For every line in the records below that holds "cellar", make a copy.

==============================

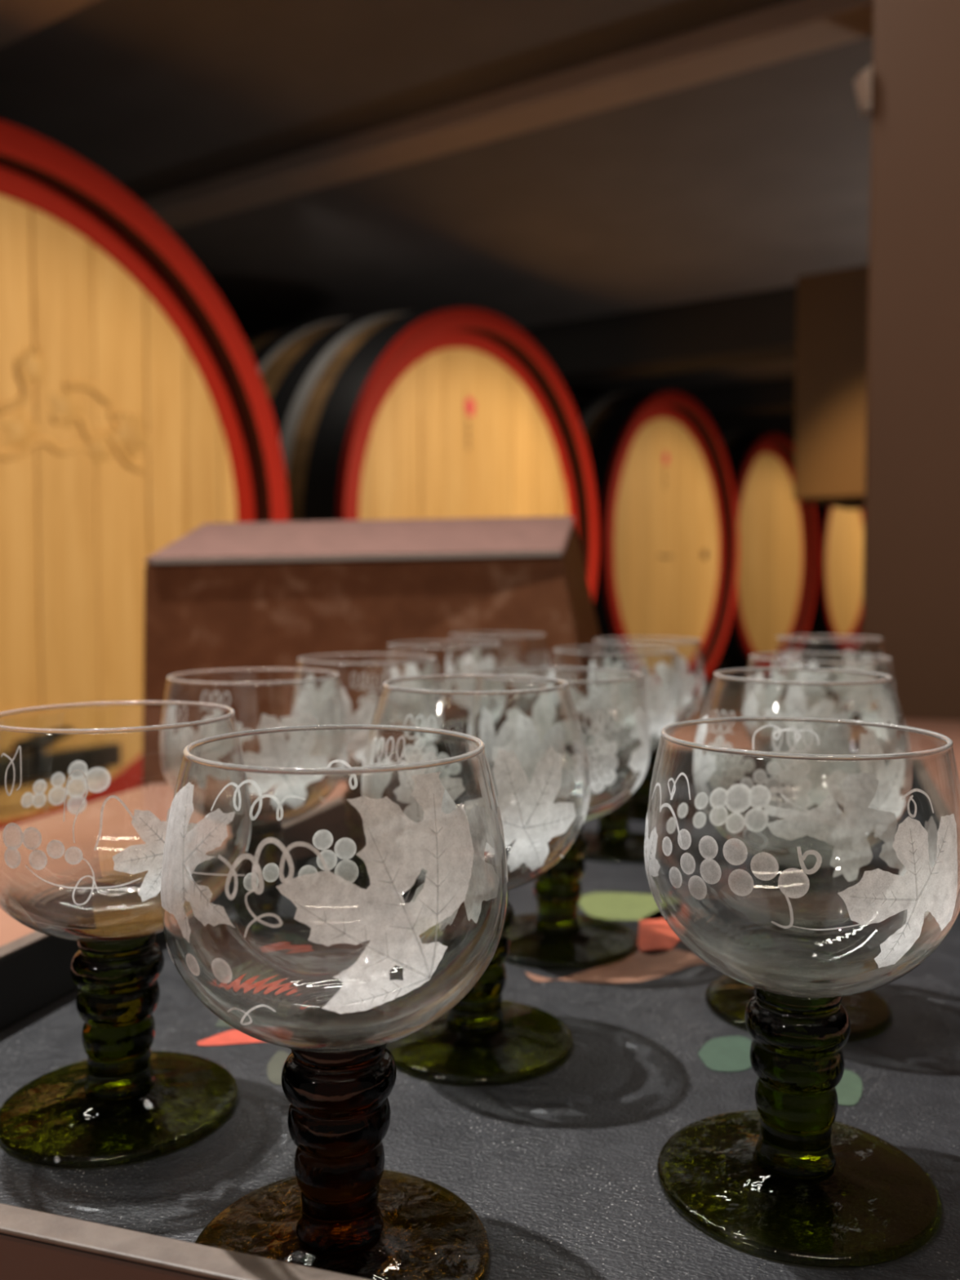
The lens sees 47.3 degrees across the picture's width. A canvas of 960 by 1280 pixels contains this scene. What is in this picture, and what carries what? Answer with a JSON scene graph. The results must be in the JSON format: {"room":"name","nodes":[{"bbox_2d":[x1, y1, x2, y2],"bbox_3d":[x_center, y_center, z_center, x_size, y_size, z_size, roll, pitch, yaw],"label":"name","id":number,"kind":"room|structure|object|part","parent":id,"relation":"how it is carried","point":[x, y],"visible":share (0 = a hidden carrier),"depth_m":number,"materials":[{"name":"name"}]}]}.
{"room":"wine cellar","nodes":[
{"label":"wine cellar","id":0,"kind":"room"},
{"bbox_2d":[0,0,873,444],"bbox_3d":[3.000,-1.941,7.157,18.000,0.100,17.500,0,3,0],"label":"ceiling","id":1,"kind":"structure","parent":0,"point":[755,180],"depth_m":3.88,"materials":[{"name":"grey paint"}]},
{"bbox_2d":[0,0,97,47],"bbox_3d":[0.186,-1.573,1.763,8.200,0.060,0.300,2,4,35],"label":"trim","id":2,"kind":"structure","parent":1,"relation":"attached to","point":[19,19],"depth_m":2.80,"materials":[{"name":"brown wood"}]},
{"bbox_2d":[139,0,873,230],"bbox_3d":[0.945,-1.626,2.853,8.200,0.070,0.171,2,4,35],"label":"ceiling beam","id":3,"kind":"structure","parent":1,"relation":"attached to","point":[793,28],"depth_m":3.33,"materials":[{"name":"brown wood"}]},
{"bbox_2d":[520,285,796,386],"bbox_3d":[2.543,-1.634,5.155,8.200,0.300,0.350,2,4,35],"label":"ceiling beam","id":4,"kind":"structure","parent":1,"relation":"attached to","point":[757,326],"depth_m":6.01,"materials":[{"name":"black wood"}]},
{"bbox_2d":[672,377,795,418],"bbox_3d":[3.941,-1.791,7.162,8.200,0.200,0.300,2,4,35],"label":"trim","id":5,"kind":"structure","parent":1,"relation":"attached to","point":[772,396],"depth_m":8.34,"materials":[{"name":"black wood"}]},
{"bbox_2d":[682,641,862,713],"bbox_3d":[3.000,0.493,7.287,18.000,0.100,17.500,0,3,0],"label":"floor","id":6,"kind":"structure","parent":0,"point":[727,695],"depth_m":8.32,"materials":[{"name":"stone"}]},
{"bbox_2d":[0,120,288,829],"bbox_3d":[-1.967,-0.376,3.458,1.800,2.138,2.138,2,4,35],"label":"wine cask","id":7,"kind":"object","parent":6,"relation":"on","point":[136,415],"visible":0.78,"depth_m":3.23,"materials":[{"name":"brown wood"}]},
{"bbox_3d":[-1.207,0.273,3.041,0.038,0.051,0.176,2,4,35],"label":"door handle","id":8,"kind":"part","parent":7,"relation":"part of","materials":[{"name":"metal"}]},
{"bbox_3d":[-1.306,0.337,3.032,0.024,0.255,0.490,2,4,35],"label":"cask door","id":9,"kind":"part","parent":7,"relation":"part of","materials":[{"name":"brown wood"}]},
{"bbox_2d":[244,306,598,600],"bbox_3d":[-0.699,-0.534,5.788,1.846,2.209,2.209,2,4,35],"label":"wine cask","id":10,"kind":"object","parent":6,"relation":"on","point":[456,412],"visible":0.39,"depth_m":5.00,"materials":[{"name":"brown wood"}]},
{"bbox_3d":[-0.054,-0.977,5.227,0.002,0.134,0.014,2,4,35],"label":"emblem stem","id":11,"kind":"part","parent":10,"relation":"part of","materials":[{"name":"beige wood"}]},
{"bbox_2d":[0,711,959,946],"bbox_3d":[0.421,0.467,0.551,1.512,0.669,1.494,1,3,17],"label":"table","id":12,"kind":"object","parent":6,"relation":"on","point":[118,833],"visible":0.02,"depth_m":0.78,"materials":[{"name":"brown laminate"}]},
{"bbox_2d":[142,515,607,783],"bbox_3d":[-0.060,-0.004,0.998,0.417,0.223,0.277,0,3,0],"label":"lidded box","id":13,"kind":"object","parent":12,"relation":"on","point":[264,594],"visible":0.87,"depth_m":0.88,"materials":[{"name":"brown laminate"}]},
{"bbox_3d":[-0.095,-0.066,0.876,0.325,0.011,0.003,0,3,-7],"label":"edge trim","id":14,"kind":"part","parent":13,"relation":"part of","materials":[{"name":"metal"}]},
{"bbox_3d":[-0.086,-0.088,0.952,0.372,0.049,0.146,0,3,-7],"label":"sloping lid","id":15,"kind":"part","parent":13,"relation":"part of","materials":[{"name":"wood"}]},
{"bbox_2d":[0,737,959,1279],"bbox_3d":[0.054,0.116,0.520,0.340,0.034,0.670,1,3,17],"label":"serving tray","id":16,"kind":"object","parent":12,"relation":"on","point":[557,1166],"visible":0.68,"depth_m":0.32,"materials":[{"name":"grey fabric"}]},
{"bbox_2d":[0,700,251,1168],"bbox_3d":[-0.104,0.078,0.315,0.076,0.115,0.076,0,3,0],"label":"wine glass","id":17,"kind":"object","parent":16,"relation":"on","point":[128,1102],"visible":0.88,"depth_m":0.31,"materials":[{"name":"clear glass"}]},
{"bbox_3d":[-0.104,0.106,0.317,0.026,0.046,0.026,0,3,0],"label":"stem","id":18,"kind":"part","parent":17,"relation":"part of","materials":[{"name":"green glass"}]},
{"bbox_2d":[0,714,251,942],"bbox_3d":[-0.104,0.053,0.314,0.076,0.063,0.076,0,3,0],"label":"bowl","id":19,"kind":"object","parent":17,"relation":"on","point":[117,899],"depth_m":0.30,"materials":[{"name":"clear glass"}]},
{"bbox_2d":[160,667,347,969],"bbox_3d":[-0.093,0.071,0.456,0.076,0.114,0.076,1,3,15],"label":"wine glass","id":20,"kind":"object","parent":16,"relation":"on","point":[303,748],"visible":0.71,"depth_m":0.45,"materials":[{"name":"clear glass"}]},
{"bbox_2d":[160,676,347,827],"bbox_3d":[-0.093,0.046,0.455,0.076,0.062,0.076,0,3,0],"label":"bowl","id":21,"kind":"object","parent":20,"relation":"on","point":[303,748],"depth_m":0.43,"materials":[{"name":"clear glass"}]},
{"bbox_3d":[-0.093,0.099,0.458,0.026,0.046,0.026,1,3,15],"label":"stem","id":22,"kind":"part","parent":20,"relation":"part of","materials":[{"name":"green glass"}]},
{"bbox_2d":[160,724,507,1279],"bbox_3d":[-0.032,0.081,0.245,0.076,0.117,0.076,0,3,0],"label":"wine glass","id":23,"kind":"object","parent":16,"relation":"on","point":[365,977],"visible":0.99,"depth_m":0.24,"materials":[{"name":"clear glass"}]},
{"bbox_2d":[160,749,507,1052],"bbox_3d":[-0.032,0.056,0.244,0.076,0.065,0.076,0,3,0],"label":"bowl","id":24,"kind":"object","parent":23,"relation":"on","point":[365,977],"depth_m":0.22,"materials":[{"name":"clear glass"}]},
{"bbox_3d":[-0.032,0.110,0.247,0.026,0.046,0.026,0,3,0],"label":"stem","id":25,"kind":"part","parent":23,"relation":"part of","materials":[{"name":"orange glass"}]},
{"bbox_2d":[291,653,442,894],"bbox_3d":[-0.057,0.066,0.558,0.076,0.114,0.076,1,3,20],"label":"wine glass","id":26,"kind":"object","parent":16,"relation":"on","point":[432,703],"visible":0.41,"depth_m":0.55,"materials":[{"name":"clear glass"}]},
{"bbox_2d":[291,659,442,782],"bbox_3d":[-0.057,0.041,0.557,0.076,0.062,0.076,0,3,0],"label":"bowl","id":27,"kind":"object","parent":26,"relation":"on","point":[432,703],"depth_m":0.54,"materials":[{"name":"clear glass"}]},
{"bbox_3d":[-0.057,0.093,0.560,0.026,0.046,0.026,1,3,20],"label":"stem","id":28,"kind":"part","parent":26,"relation":"part of","materials":[{"name":"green glass"}]},
{"bbox_2d":[382,640,506,807],"bbox_3d":[-0.022,0.059,0.683,0.076,0.114,0.076,1,3,20],"label":"wine glass","id":29,"kind":"object","parent":16,"relation":"on","point":[451,746],"visible":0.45,"depth_m":0.67,"materials":[{"name":"clear glass"}]},
{"bbox_2d":[382,645,506,745],"bbox_3d":[-0.022,0.034,0.682,0.076,0.062,0.076,0,3,0],"label":"bowl","id":30,"kind":"object","parent":29,"relation":"on","point":[455,723],"depth_m":0.66,"materials":[{"name":"clear glass"}]},
{"bbox_3d":[-0.022,0.087,0.684,0.026,0.046,0.026,1,3,20],"label":"stem","id":31,"kind":"part","parent":29,"relation":"part of","materials":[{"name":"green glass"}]},
{"bbox_2d":[360,674,590,1085],"bbox_3d":[-0.001,0.074,0.360,0.075,0.120,0.074,0,3,0],"label":"wine glass","id":32,"kind":"object","parent":16,"relation":"on","point":[486,1039],"visible":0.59,"depth_m":0.35,"materials":[{"name":"clear glass"}]},
{"bbox_2d":[360,686,590,892],"bbox_3d":[-0.001,0.048,0.359,0.075,0.068,0.075,0,3,0],"label":"bowl","id":33,"kind":"object","parent":32,"relation":"on","point":[529,779],"depth_m":0.33,"materials":[{"name":"clear glass"}]},
{"bbox_3d":[-0.001,0.104,0.362,0.026,0.046,0.026,0,3,0],"label":"stem","id":34,"kind":"part","parent":32,"relation":"part of","materials":[{"name":"green glass"}]},
{"bbox_2d":[445,631,549,797],"bbox_3d":[0.013,0.053,0.804,0.076,0.114,0.076,-1,3,-20],"label":"wine glass","id":35,"kind":"object","parent":16,"relation":"on","point":[525,704],"visible":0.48,"depth_m":0.79,"materials":[{"name":"clear glass"}]},
{"bbox_2d":[445,635,549,719],"bbox_3d":[0.013,0.028,0.803,0.076,0.062,0.076,0,3,0],"label":"bowl","id":36,"kind":"object","parent":35,"relation":"on","point":[525,704],"depth_m":0.79,"materials":[{"name":"clear glass"}]},
{"bbox_3d":[0.013,0.080,0.806,0.026,0.046,0.026,-1,3,-20],"label":"stem","id":37,"kind":"part","parent":35,"relation":"part of","materials":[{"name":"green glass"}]},
{"bbox_2d":[467,666,650,969],"bbox_3d":[0.033,0.071,0.462,0.076,0.114,0.076,0,3,0],"label":"wine glass","id":38,"kind":"object","parent":16,"relation":"on","point":[556,937],"visible":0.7,"depth_m":0.45,"materials":[{"name":"clear glass"}]},
{"bbox_2d":[467,677,650,824],"bbox_3d":[0.033,0.046,0.460,0.076,0.062,0.076,0,3,0],"label":"bowl","id":39,"kind":"object","parent":38,"relation":"on","point":[606,794],"depth_m":0.44,"materials":[{"name":"clear glass"}]},
{"bbox_3d":[0.033,0.099,0.463,0.026,0.046,0.026,0,3,0],"label":"stem","id":40,"kind":"part","parent":38,"relation":"part of","materials":[{"name":"green glass"}]},
{"bbox_2d":[547,645,682,862],"bbox_3d":[0.077,0.062,0.627,0.076,0.114,0.076,-1,3,-20],"label":"wine glass","id":41,"kind":"object","parent":16,"relation":"on","point":[613,841],"visible":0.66,"depth_m":0.62,"materials":[{"name":"clear glass"}]},
{"bbox_3d":[0.077,0.090,0.628,0.026,0.046,0.026,-1,3,-20],"label":"stem","id":42,"kind":"part","parent":41,"relation":"part of","materials":[{"name":"green glass"}]},
{"bbox_2d":[547,650,682,759],"bbox_3d":[0.077,0.037,0.625,0.076,0.062,0.076,0,3,0],"label":"bowl","id":43,"kind":"object","parent":41,"relation":"on","point":[660,706],"depth_m":0.60,"materials":[{"name":"clear glass"}]},
{"bbox_2d":[588,636,705,821],"bbox_3d":[0.111,0.057,0.730,0.076,0.114,0.076,-3,4,-40],"label":"wine glass","id":44,"kind":"object","parent":16,"relation":"on","point":[639,802],"visible":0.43,"depth_m":0.72,"materials":[{"name":"clear glass"}]},
{"bbox_2d":[588,641,705,732],"bbox_3d":[0.111,0.032,0.728,0.076,0.062,0.076,0,3,0],"label":"bowl","id":45,"kind":"object","parent":44,"relation":"on","point":[663,671],"depth_m":0.70,"materials":[{"name":"clear glass"}]},
{"bbox_3d":[0.111,0.084,0.731,0.026,0.046,0.026,-3,4,-40],"label":"stem","id":46,"kind":"part","parent":44,"relation":"part of","materials":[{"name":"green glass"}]},
{"bbox_2d":[644,716,959,1267],"bbox_3d":[0.080,0.081,0.275,0.077,0.115,0.077,0,3,0],"label":"wine glass","id":47,"kind":"object","parent":16,"relation":"on","point":[784,1180],"visible":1,"depth_m":0.27,"materials":[{"name":"clear glass"}]},
{"bbox_3d":[0.080,0.109,0.277,0.026,0.046,0.026,0,3,0],"label":"stem","id":48,"kind":"part","parent":47,"relation":"part of","materials":[{"name":"green glass"}]},
{"bbox_2d":[644,724,959,998],"bbox_3d":[0.080,0.055,0.274,0.077,0.063,0.077,0,3,0],"label":"bowl","id":49,"kind":"object","parent":47,"relation":"on","point":[791,944],"depth_m":0.27,"materials":[{"name":"clear glass"}]},
{"bbox_2d":[693,667,911,1041],"bbox_3d":[0.114,0.072,0.391,0.074,0.120,0.075,-2,4,-35],"label":"wine glass","id":50,"kind":"object","parent":16,"relation":"on","point":[869,1014],"visible":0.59,"depth_m":0.38,"materials":[{"name":"clear glass"}]},
{"bbox_3d":[0.114,0.102,0.393,0.026,0.046,0.026,-2,4,-35],"label":"stem","id":51,"kind":"part","parent":50,"relation":"part of","materials":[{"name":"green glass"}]},
{"bbox_2d":[693,675,911,869],"bbox_3d":[0.114,0.047,0.390,0.075,0.068,0.075,0,3,0],"label":"bowl","id":52,"kind":"object","parent":50,"relation":"on","point":[812,780],"depth_m":0.37,"materials":[{"name":"clear glass"}]},
{"bbox_2d":[742,652,897,893],"bbox_3d":[0.175,0.066,0.567,0.076,0.114,0.076,3,4,40],"label":"wine glass","id":53,"kind":"object","parent":16,"relation":"on","point":[762,703],"visible":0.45,"depth_m":0.56,"materials":[{"name":"clear glass"}]},
{"bbox_3d":[0.175,0.093,0.568,0.026,0.046,0.026,3,4,40],"label":"stem","id":54,"kind":"part","parent":53,"relation":"part of","materials":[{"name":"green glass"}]},
{"bbox_2d":[742,657,897,762],"bbox_3d":[0.175,0.040,0.566,0.076,0.062,0.076,0,3,0],"label":"bowl","id":55,"kind":"object","parent":53,"relation":"on","point":[762,703],"depth_m":0.55,"materials":[{"name":"clear glass"}]},
{"bbox_2d":[771,635,887,811],"bbox_3d":[0.240,0.055,0.759,0.076,0.114,0.076,2,4,30],"label":"wine glass","id":56,"kind":"object","parent":16,"relation":"on","point":[858,710],"visible":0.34,"depth_m":0.73,"materials":[{"name":"clear glass"}]},
{"bbox_2d":[771,638,887,728],"bbox_3d":[0.240,0.030,0.757,0.076,0.062,0.076,0,3,0],"label":"bowl","id":57,"kind":"object","parent":56,"relation":"on","point":[858,710],"depth_m":0.73,"materials":[{"name":"clear glass"}]},
{"bbox_2d":[568,391,738,693],"bbox_3d":[0.622,-0.665,8.101,1.860,2.225,2.225,2,4,35],"label":"wine cask","id":58,"kind":"object","parent":6,"relation":"on","point":[668,552],"visible":0.48,"depth_m":7.50,"materials":[{"name":"brown wood"}]},
{"bbox_2d":[709,431,817,676],"bbox_3d":[1.850,-0.769,10.105,1.855,2.219,2.219,2,4,35],"label":"wine cask","id":59,"kind":"object","parent":6,"relation":"on","point":[778,544],"visible":0.41,"depth_m":9.59,"materials":[{"name":"brown wood"}]},
{"bbox_2d":[800,502,864,651],"bbox_3d":[3.640,-0.950,13.501,1.855,2.219,2.219,2,4,35],"label":"wine cask","id":60,"kind":"object","parent":6,"relation":"on","point":[837,606],"visible":0.3,"depth_m":12.85,"materials":[{"name":"brown wood"}]},
{"bbox_2d":[861,0,959,720],"bbox_3d":[0.953,-0.425,1.607,0.620,2.337,0.500,2,4,35],"label":"wall pillar","id":61,"kind":"structure","parent":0,"point":[911,568],"depth_m":1.54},
{"bbox_2d":[853,64,871,118],"bbox_3d":[0.547,-0.782,1.564,0.014,0.062,0.038,0,3,0],"label":"wall lamp","id":62,"kind":"object","parent":61,"relation":"attached to","point":[863,83],"visible":1,"depth_m":1.56,"materials":[{"name":"metal"}]},
{"bbox_3d":[1.466,-1.317,2.809,0.550,0.684,0.400,2,4,35],"label":"trim","id":63,"kind":"structure","parent":0,"visible":0},
{"bbox_2d":[793,264,868,509],"bbox_3d":[1.364,-0.678,2.915,0.900,0.600,0.500,2,4,35],"label":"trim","id":64,"kind":"structure","parent":63,"relation":"attached to","point":[832,326],"depth_m":2.91,"materials":[{"name":"brown wood"}]}
]}

==============================

**RESULT OF THE TASK:**
{"room":"wine cellar","nodes":[
{"label":"wine cellar","id":0,"kind":"room"},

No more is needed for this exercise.